Economy Update: Corporate Insights
XN, a player in the fast-fashion sector based in Singapore, experienced a substantial decline in net profit, dropping approximately 40% in 2024 to $1 billion. This decline is notable even as the company recorded a 19% increase in annual sales, reaching $38 billion—figures significantly below prior expectations of $4.8 billion in net profit and $45 billion in sales for the year.
The reduction in profitability can largely be traced to intensifying competition from TEMU, a rival company that has adopted a similar model to XN, facilitating the distribution of low-cost Chinese products to international consumers.
Challenges Related to Market Entry
This competitive landscape has contributed to escalating costs for air freight and marketing for XN. Additionally, the firm is encountering hurdles in securing necessary regulatory approvals for its planned listing on the London Stock Exchange, compounded by the impact of geopolitical shifts on its financial assessments.
In 2023, XN’s valuation was pegged at $66 billion during a funding round; however, some investors are advocating for a valuation reduction to approximately $30 billion to streamline the initial public offering (IPO) process.
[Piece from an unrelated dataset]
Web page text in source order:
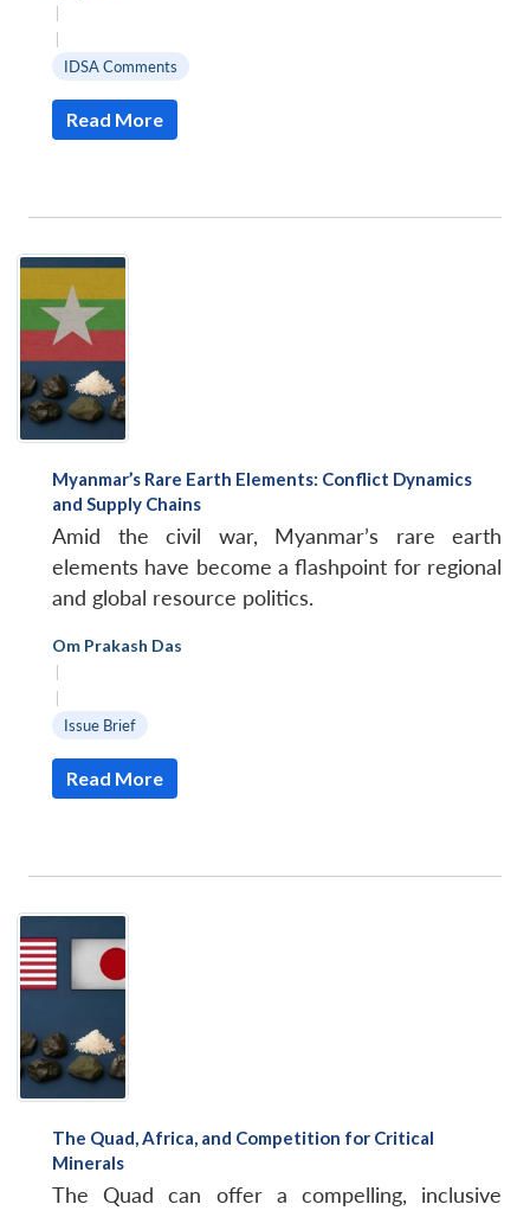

XN had initially aimed for a New York IPO in late 2023 but pivoted to London following a rejection by the US Securities and Exchange Commission. However, this transition has been complicated by uncertainties around obtaining the requisite approvals from regulatory bodies in both London and Beijing.
Current circumstances compel XN to enhance its profitability and solidify its foothold in the global fast-fashion arena, amid mounting pressure from organizational hurdles and fierce competition impacting its financial viability and strategic ambitions.
Investor Sentiment and Regulatory Challenges
Investor pressure is mounting on XN to lower its valuation from $66 billion, as noted in the last financing round of 2023, to about $30 billion to facilitate the anticipated IPO within the first half of this year.
The company indicated to investors that the public listing might occur as early as April; however, this timeline could be pushed to the latter half of the year due to amendments to customs regulations enacted by the U.S. administration. Specifically, the “De Minimis” rule, which exempted imports valued at $800 from customs duties, has been rescinded, and new tariffs of 10% on Chinese goods could lead to increased prices for products marketed by both XN and TEMU.
Should the IPO be postponed into the second half of the year, XN will need to re-submit its regulatory documents to British authorities. The company had previously submitted confidential documentation to the Financial Markets Regulatory Authority in the UK in response to new listing regulations. However, the transitional period allowing compliance under the older rules will conclude in July.
While re-filing is generally expected to be a procedural measure, legal experts highlight that this requirement underscores the challenges encountered by XN in its quest to list shares on the stock exchange.
Intensifying Competition with TEMU
XN originally planned its IPO for the New York Stock Exchange in late 2023 but changed direction due to SEC rejections. Now, the process hangs in the balance as regulatory approvals remain elusive in both London and Beijing.
The decrease in profitability at XN coincides with heightened competition from TEMU, which has successfully attracted some of XN’s suppliers in China, increasing both air freight and marketing costs for XN.
In late 2023, XN sought to address the competitive threat by broadening its operational scope beyond fashion; however, the firm has since returned its focus to its core business segment.
Furthermore, XN has reportedly invested substantial resources into political lobbying in Western capitals, employing prominent advisors, including Cash Patel, known for his close ties to the former U.S. administration. Patel previously worked as a consultant for XN and maintained financial interests in the company, valued between $1 million and $5 million.